Under an oak tree at Kew Gardens, ecologist Suzanne Simard returned to the idea that made her famous: forests do not function as collections of isolated trees, but as living communities linked in ways science still struggles to map in full.
Reports indicate Simard spoke with Rowan Hooper about her new book, the long-running debate around the so-called “wood wide web” and the public fascination her work has sparked. Her research helped push fungal networks and forest connectedness into mainstream conversation, turning an academic concept into a cultural shorthand for hidden cooperation in nature. That visibility also brought sharper scrutiny, as critics challenged how far the evidence can support the broadest claims made about tree-to-tree communication.
Simard’s central argument still lands with force: to understand a forest, you have to look beyond individual trees and study the relationships that bind the whole system together.
Key Facts
- Suzanne Simard discussed forest connectedness and the “wood wide web” at Kew Gardens in London.
- The conversation covered her new book and criticism of her research.
- Reports indicate she also reflected on contact from James Cameron’s team linked to Avatar.
- Her work helped bring fungal networks and tree relationships into public debate.
The tension around Simard’s work now sits at the center of a bigger scientific question: how should researchers describe complex ecological systems without oversimplifying them for a wider audience? Supporters argue she opened an important field of inquiry and gave the public a richer picture of forest life. Skeptics warn that vivid metaphors can race ahead of the data. That clash has not erased the influence of her ideas; it has only made the stakes clearer.
The reach of those ideas extends well beyond journals and field sites. Sources suggest Simard discussed getting a call from James Cameron’s people, a sign of how deeply the image of connected forests has entered popular imagination through Avatar and beyond. Few scientific concepts make that jump. Even fewer survive it with their core meaning intact. Simard’s work now lives in two worlds at once: active scientific debate and a broader cultural story about interdependence.

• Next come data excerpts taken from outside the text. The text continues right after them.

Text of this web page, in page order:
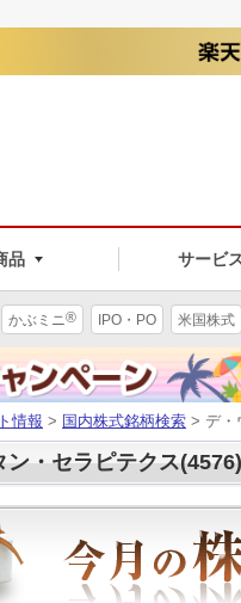
品 サービ
かぶミニ® IPO・PO 米国株式
情報 > 国内株式銘柄検索 > デ・
ン・セラピテクス
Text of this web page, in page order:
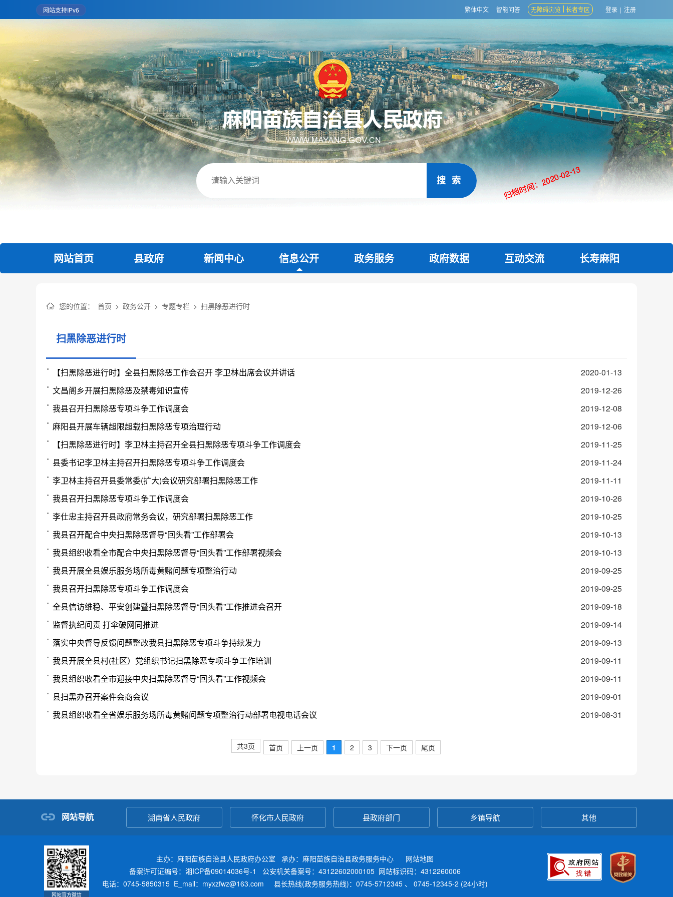
繁体中文 智能问答 无障碍浏览 长者专区 登录 | 注册
网站支持IPv6
网站首页 县政府 新闻中心 信息公开 政务服务 政府数据 互动交流 长寿麻阳
您的位置： 首页 > 政务公开 > 专题专栏 > 扫黑除恶进行时
扫黑除恶进行时
【扫黑除恶进行时】全县扫黑除恶工作会召开 李卫林出席会议并讲话
2020-01-13
文昌阁乡开展扫黑除恶及禁毒知识宣传
2019-12-26
我县召开扫黑除恶专项斗争工作调度会
2019-12-08
麻阳县开展车辆超限超载扫黑除恶专项治理行动
2019-12-06
【扫黑除恶进行时】李卫林主持召开全县扫黑除恶专项斗争工作调度会
2019-11-25
县委书记李卫林主持召开扫黑除恶专项斗争工作调度会
2019-11-24
李卫林主持召开县委常委(扩大)会议研究部署扫黑除恶工作
2019-11-11
我县召开扫黑除恶专项斗争工作调度会
2019-10-26
李仕忠主持召开县政府常务会议，研究部署扫黑除恶工作
2019-10-25
我县召开配合中央扫黑除恶督导“回头看”工作部署会
2019-10-13
我县组织收看全市配合中央扫黑除恶督导“回头看”工作部署视频会
2019-10-13
我县开展全县娱乐服务场所毒黄赌问题专项整治行动
2019-09-25
我县召开扫黑除恶专项斗争工作调度会
2019-09-25
全县信访维稳、平安创建暨扫黑除恶督导“回头看”工作推进会召开
2019-09-18
监督执纪问责 打伞破网同推进
2019-09-14
落实中央督导反馈问题整改我县扫黑除恶专项斗争持续发力
2019-09-13
我县开展全县村(社区）党组织书记扫黑除恶专项斗争工作培训
2019-09-11
我县组织收看全市迎接中央扫黑除恶督导“回头看”工作视频会
2019-09-11
县扫黑办召开案件会商会议
2019-09-01
我县组织收看全省娱乐服务场所毒黄赌问题专项整治行动部署电视电话会议
2019-08-31
共3页 首页 上一页 1 2 3 下一页 尾页
网站导航 湖南省人民政府 怀化市人民政府 县政府部门 乡镇导航 其他
网站官方微信
主办：麻阳苗族自治县人民政府办公室 承办：麻阳苗族自治县政务服务中心
网站地图
备案许可证编号：湘ICP备09014036号-1
公安机关备案号：43122602000105 网站标识码：4312260006
电话：0745-5850315 E_mail：myxzfwz@163.com 县长热线(政务服务热线)：0745-5712345 、 0745-12345-2 (24小时)
归档时间：2020-02-13
归档时间：2020-02-13
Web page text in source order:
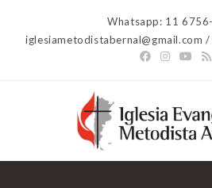
contenido
Whatsapp: 11
iglesiametodistabernal@gmail.com
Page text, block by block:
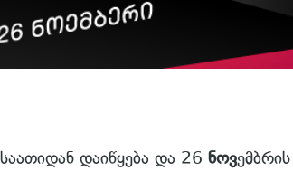
დაიწყება და 26 ნოვემბრის
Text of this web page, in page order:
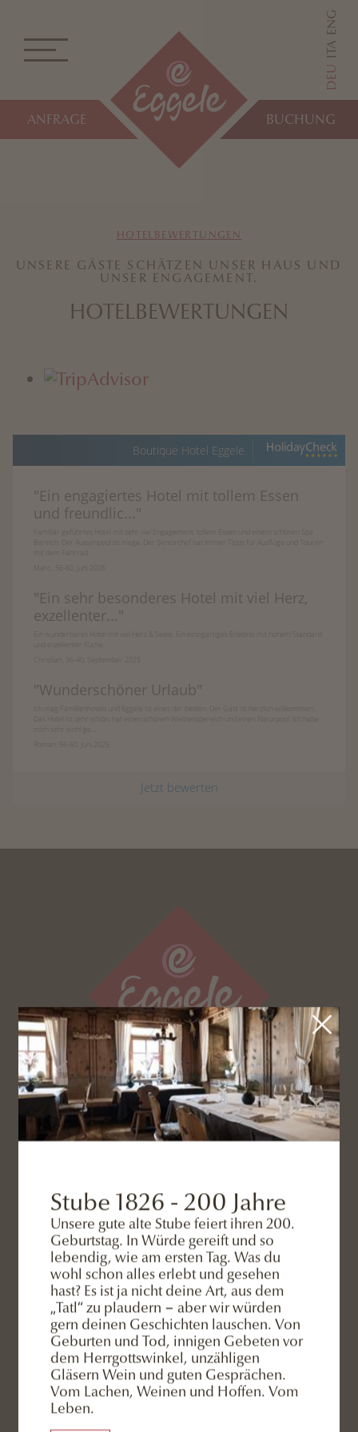
ANFRAGE BUCHUNG
DEU
ITA
ENG
HOTELBEWERTUNGEN
UNSERE GÄSTE SCHÄTZEN UNSER HAUS UND
UNSER ENGAGEMENT.
HOTELBEWERTUNGEN
Boutique Hotel Eggele
"Ein engagiertes Hotel mit tollem Essen
und freundlic... "
"Ein sehr besonderes Hotel mit viel Herz,
exzellenter... "
"Wunderschöner Urlaub "
Jetzt bewerten
KONTAKT
+39 0474 966 724
info@eggele.it
ADRESSE
Eggele GmbH
Stube 1826 - 200 Jahre
Unsere gute alte Stube feiert ihren 200.
Geburtstag. In Würde gereift und so
lebendig, wie am ersten Tag. Was du
wohl schon alles erlebt und gesehen
hast? Es ist ja nicht deine Art, aus dem
„Tatl“ zu plaudern − aber wir würden
gern deinen Geschichten lauschen. Von
Geburten und Tod, innigen Gebeten vor
dem Herrgottswinkel, unzähligen
Gläsern Wein und guten Gesprächen.
Vom Lachen, Weinen und Hoffen. Vom
Leben.
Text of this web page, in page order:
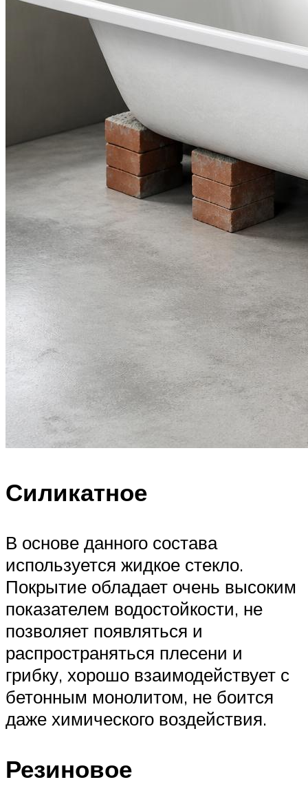
Силикатное
В основе данного состава
используется жидкое стекло.
Покрытие обладает очень высоким
показателем водостойкости, не
позволяет появляться и
распространяться плесени и
грибку, хорошо взаимодействует с
бетонным монолитом, не боится
даже химического воздействия.
Резиновое
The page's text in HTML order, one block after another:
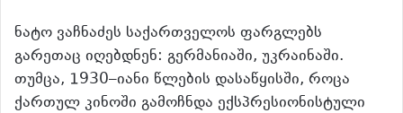
ნატო ვაჩნაძეს საქართველოს ფარგლებს
გარეთაც იღებდნენ: გერმანიაში, უკრაინაში.
თუმცა, 1930–იანი წლების დასაწყისში, როცა
ქართულ კინოში გამოჩნდა ექსპრესიონისტული
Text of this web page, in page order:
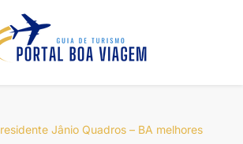
Jânio Quadros – BA melhores
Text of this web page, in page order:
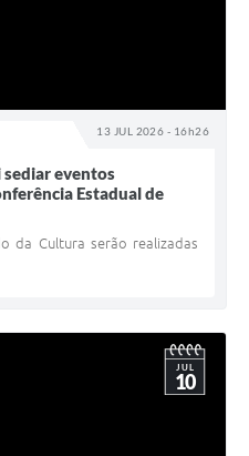
13 JUL 2026 - 16h26
sediar eventos
Estadual de
da Cultura serão realizadas
JUL
10
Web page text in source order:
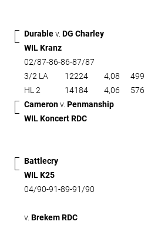
Durablev. DG Charley
WIL Kranz
02/87-86-86-87/87
3/2 LA
12224 4,08 499
HL 2
14184 4,06 576
Cameronv. Penmanship
WIL Koncert RDC
Battlecry
WIL K25
04/90-91-89-91/90
v. Brekem RDC
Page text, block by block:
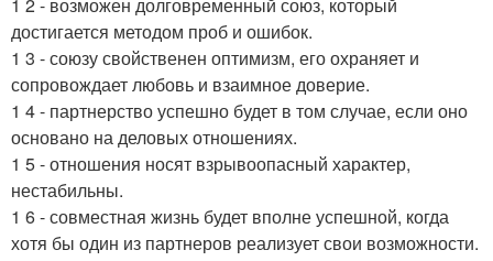
достигается методом проб и ошибок.
1 3 - союзу свойственен оптимизм, его охраняет и
сопровождает любовь и взаимное доверие.
1 4 - партнерство успешно будет в том случае, если оно
основано на деловых отношениях.
1 5 - отношения носят взрывоопасный характер,
нестабильны.
1 6 - совместная жизнь будет вполне успешной, когда
хотя бы один из партнеров реализует свои возможности.
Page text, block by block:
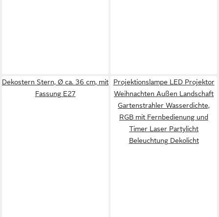
Dekostern Stern, Ø ca. 36 cm, mit
Fassung E27
Projektionslampe LED Projektor
Weihnachten Außen Landschaft
Gartenstrahler Wasserdichte,
RGB mit Fernbedienung und
Timer Laser Partylicht
Beleuchtung Dekolicht
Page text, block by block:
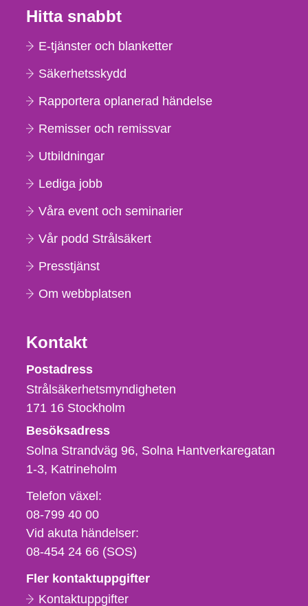
Hitta snabbt
E-tjänster och blanketter
Säkerhetsskydd
Rapportera oplanerad händelse
Remisser och remissvar
Utbildningar
Lediga jobb
Våra event och seminarier
Vår podd Strålsäkert
Presstjänst
Om webbplatsen
Kontakt
Strålsäkerhetsmyndigheten
Postadress
Strålsäkerhetsmyndigheten
171 16 Stockholm
Besöksadress
Solna Strandväg 96, Solna Hantverkaregatan
1-3 Katrineholm
Telefon,
fax
och
e-
Telefon växel:
08-799 40 00
Vid akuta händelser:
08-454 24 66 (SOS)
Fler kontaktuppgifter
Kontaktuppgifter
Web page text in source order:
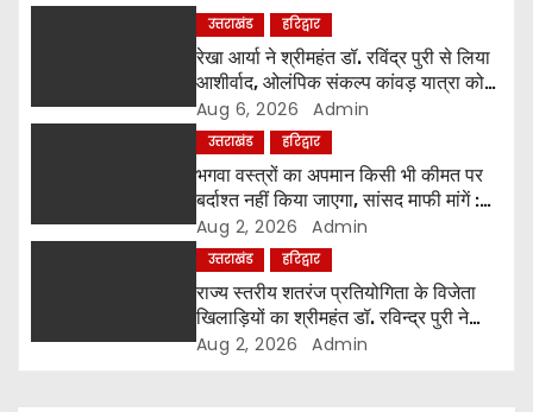
t
o
उत्तराखंड हरिद्वार
रेखा आर्या ने श्रीमहंत डॉ. रविंद्र पुरी से लिया
आशीर्वाद, ओलंपिक संकल्प कांवड़ यात्रा को
मिला संतों का समर्थन
Aug 6, 2026 Admin
उत्तराखंड हरिद्वार
भगवा वस्त्रों का अपमान किसी भी कीमत पर
बर्दाश्त नहीं किया जाएगा, सांसद माफी मांगें :
श्रीमहंत डॉ. रविंद्र पुरी महाराज
Aug 2, 2026 Admin
उत्तराखंड हरिद्वार
राज्य स्तरीय शतरंज प्रतियोगिता के विजेता
खिलाड़ियों का श्रीमहंत डॉ. रविन्द्र पुरी ने
किया सम्मान
Aug 2, 2026 Admin
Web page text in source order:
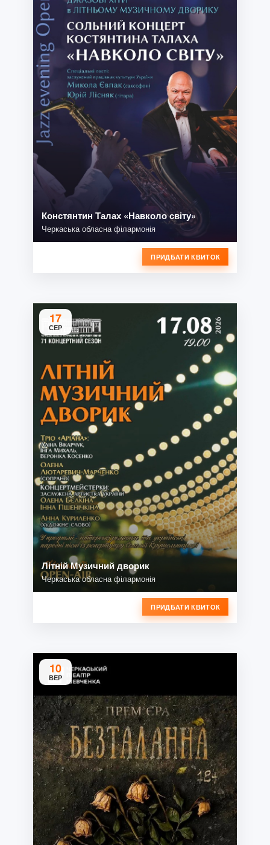
Констянтин Талах «Навколо світу»
Черкаська обласна філармонія
ПРИДБАТИ КВИТОК
17
СЕР
Літній Музичний дворик
Черкаська обласна філармонія
ПРИДБАТИ КВИТОК
10
ВЕР
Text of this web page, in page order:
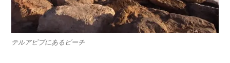
テルアビブにあるビーチ
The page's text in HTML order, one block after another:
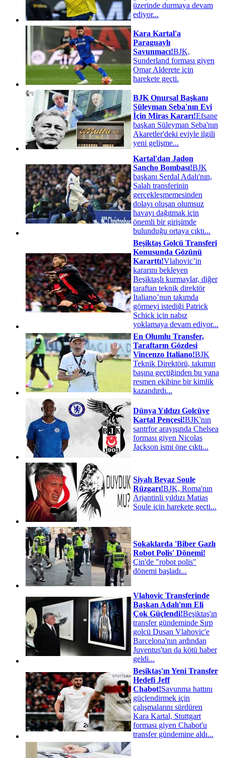
üzerinde durmaya devam
ediyor...
Kara Kartal'a
Paraguaylı
Savunmacı!BJK,
Sunderland forması giyen
Omar Alderete için
harekete geçti.
BJK Onursal Başkanı
Süleyman Seba'nın Evi
İçin Miras Kararı!Efsane
başkan Süleyman Seba'nın
Akaretler'deki eviyle ilgili
yeni gelişme...
Kartal'dan Jadon
Sancho Bombası!BJK
başkanı Serdal Adalı'nın,
Salah transferinin
gerçekleşmemesinden
dolayı oluşan olumsuz
havayı dağıtmak için
önemli bir girişimde
bulunduğu ortaya çıktı...
Beşiktaş Golcü Transferi
Konusunda Gözünü
Kararttı!Vlahovic’in
kararını bekleyen
Beşiktaşlı kurmaylar, diğer
taraftan teknik direktör
Italiano’nun takımda
görmeyi istediği Patrick
Schick için nabız
yoklamaya devam ediyor...
En Olumlu Transfer,
Taraftarın Gözdesi
Vincenzo Italiano!BJK
Teknik Direktörü, takımın
başına geçtiğinden bu yana
resmen ekibine bir kimlik
kazandırdı...
Dünya Yıldızı Golcüye
Kartal Pençesi!BJK'nın
santrfor arayışında Chelsea
forması giyen Nicolas
Jackson ismi öne çıktı...
Siyah Beyaz Soule
Rüzgarı!BJK, Roma'nın
Arjantinli yıldızı Matias
Soule için harekete geçti...
Sokaklarda 'Biber Gazlı
Robot Polis' Dönemi!
Çin'de "robot polis"
dönemi başladı...
Vlahovic Transferinde
Başkan Adalı'nın Eli
Çok Güçlendi!Beşiktaş'ın
transfer gündeminde Sırp
golcü Dusan Vlahovic'e
Barcelona'nın ardından
Juventus'tan da kötü haber
geldi...
Beşiktaş'ın Yeni Transfer
Hedefi Jeff
Chabot!Savunma hattını
güçlendirmek için
çalışmalarını sürdüren
Kara Kartal, Stuttgart
forması giyen Chabot'u
transfer gündemine aldı...
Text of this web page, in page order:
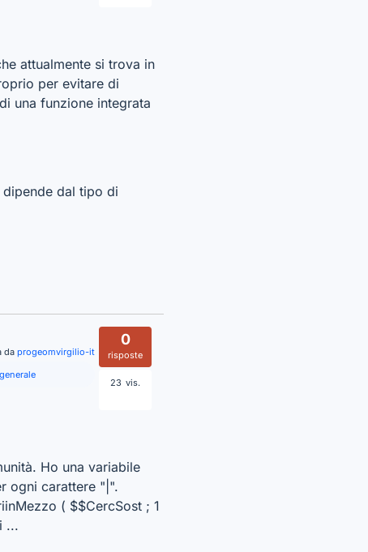
attualmente si trova in
per evitare di
una funzione integrata
dal tipo di
0
risposte
23 vis.
da progeomvirgilio-it
Ho una variabile
ogni carattere "|".
( $$CercSost ; 1
...
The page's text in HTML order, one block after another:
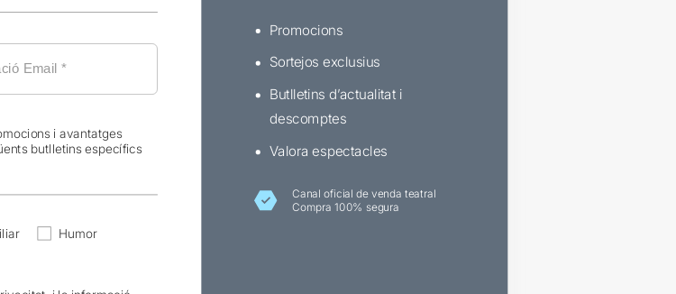
i avantatges
butlletins específics
Humor
Promocions
Sortejos exclusius
Butlletins d’actualitat i
descomptes
Valora espectacles
Canal oficial de venda teatral
Compra 100% segura
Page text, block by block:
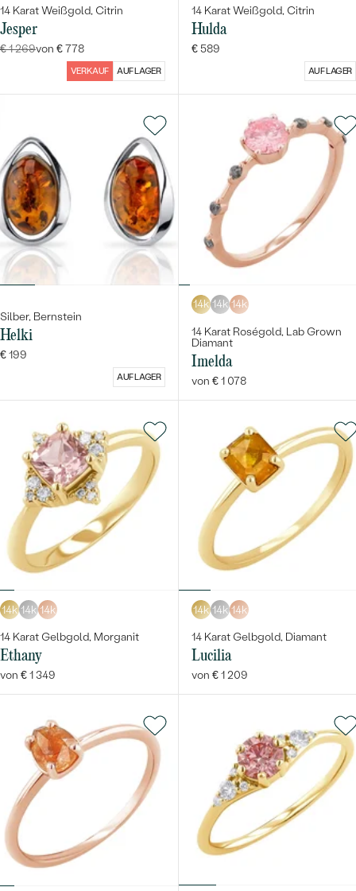
14 Karat Weißgold, Citrin
Jesper
€ 1 269von € 778
VERKAUF AUF LAGER
14 Karat Weißgold, Citrin
Hulda
€ 589
AUF LAGER
Silber, Bernstein
Helki
€ 199
AUF LAGER
14k 14k 14k
14 Karat Roségold, Lab Grown
Diamant
Imelda
von € 1 078
14k 14k 14k
14 Karat Gelbgold, Morganit
Ethany
von € 1 349
14k 14k 14k
14 Karat Gelbgold, Diamant
Lucilia
von € 1 209
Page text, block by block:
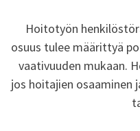
Hoitotyön
osuus tulee määrittyä
vaativuuden mukaan.
jos hoitajien osaaminen
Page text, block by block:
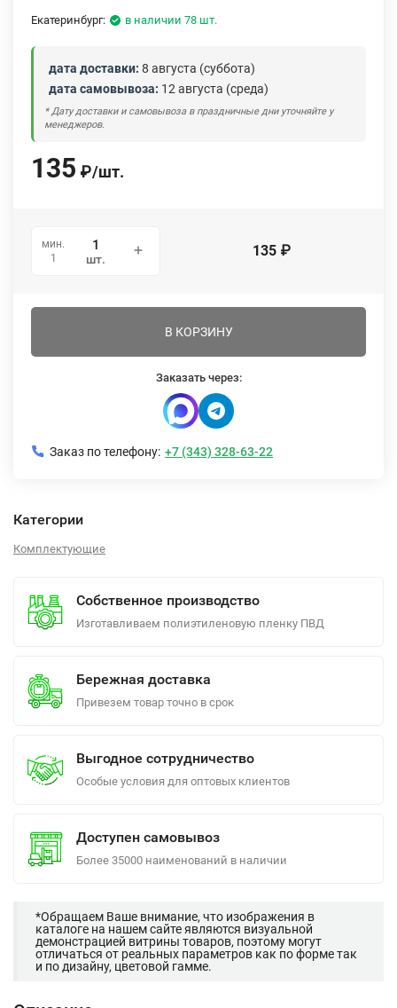
Екатеринбург: в наличии 78 шт.
дата доставки: 8 августа (суббота)
дата самовывоза: 12 августа (среда)
* Дату доставки и самовывоза в праздничные дни уточняйте у
менеджеров.
135 ₽/шт.
мин.
1
шт. 135 ₽
В КОРЗИНУ
Заказать через:
Заказ по телефону: +7 (343) 328-63-22
Категории
Комплектующие
Собственное производство
Изготавливаем полиэтиленовую пленку ПВД
Бережная доставка
Привезем товар точно в срок
Выгодное сотрудничество
Особые условия для оптовых клиентов
Доступен самовывоз
Более 35000 наименований в наличии
*Обращаем Ваше внимание, что изображения в
каталоге на нашем сайте являются визуальной
демонстрацией витрины товаров, поэтому могут
отличаться от реальных параметров как по форме так
и по дизайну, цветовой гамме.
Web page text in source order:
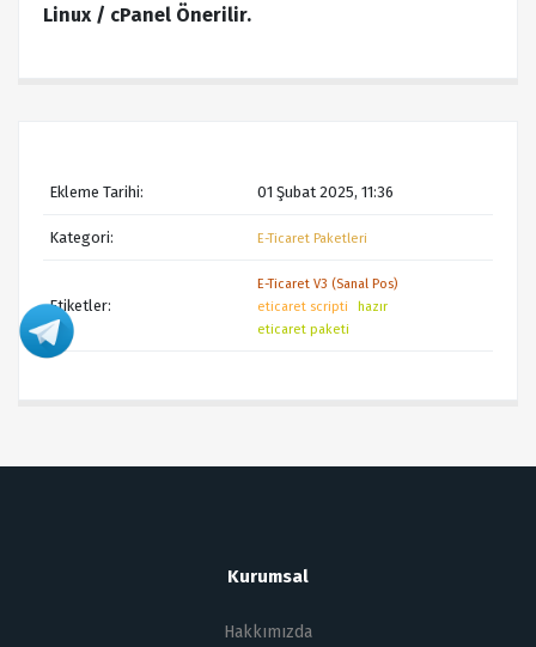
Linux / cPanel Önerilir.
Ekleme Tarihi: 01 Şubat 2025, 11:36
Kategori: E-Ticaret Paketleri
Etiketler:
E-Ticaret V3 (Sanal Pos)
eticaret scripti
hazır
eticaret paketi
Kurumsal
Hakkımızda
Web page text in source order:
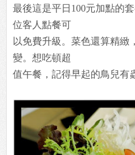
最後這是平日100元加點的
位客人點餐可
以免費升級。菜色還算精緻
變。想吃頓超
值午餐，記得早起的鳥兒有
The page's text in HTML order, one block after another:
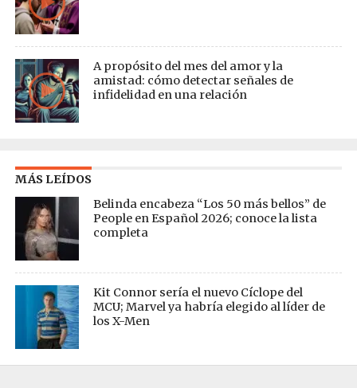
A propósito del mes del amor y la
amistad: cómo detectar señales de
infidelidad en una relación
MÁS LEÍDOS
Belinda encabeza “Los 50 más bellos” de
People en Español 2026; conoce la lista
completa
Kit Connor sería el nuevo Cíclope del
MCU; Marvel ya habría elegido al líder de
los X-Men

What happens next matters for more than one scientist’s reputation. As climate pressure, biodiversity loss and forest management debates intensify, the way researchers explain ecological relationships will shape how the public understands what is at risk. Simard’s ideas will continue to face testing, revision and challenge, but the underlying issue will not fade: if forests are networks, then damage to one part of the system may carry farther than we once thought.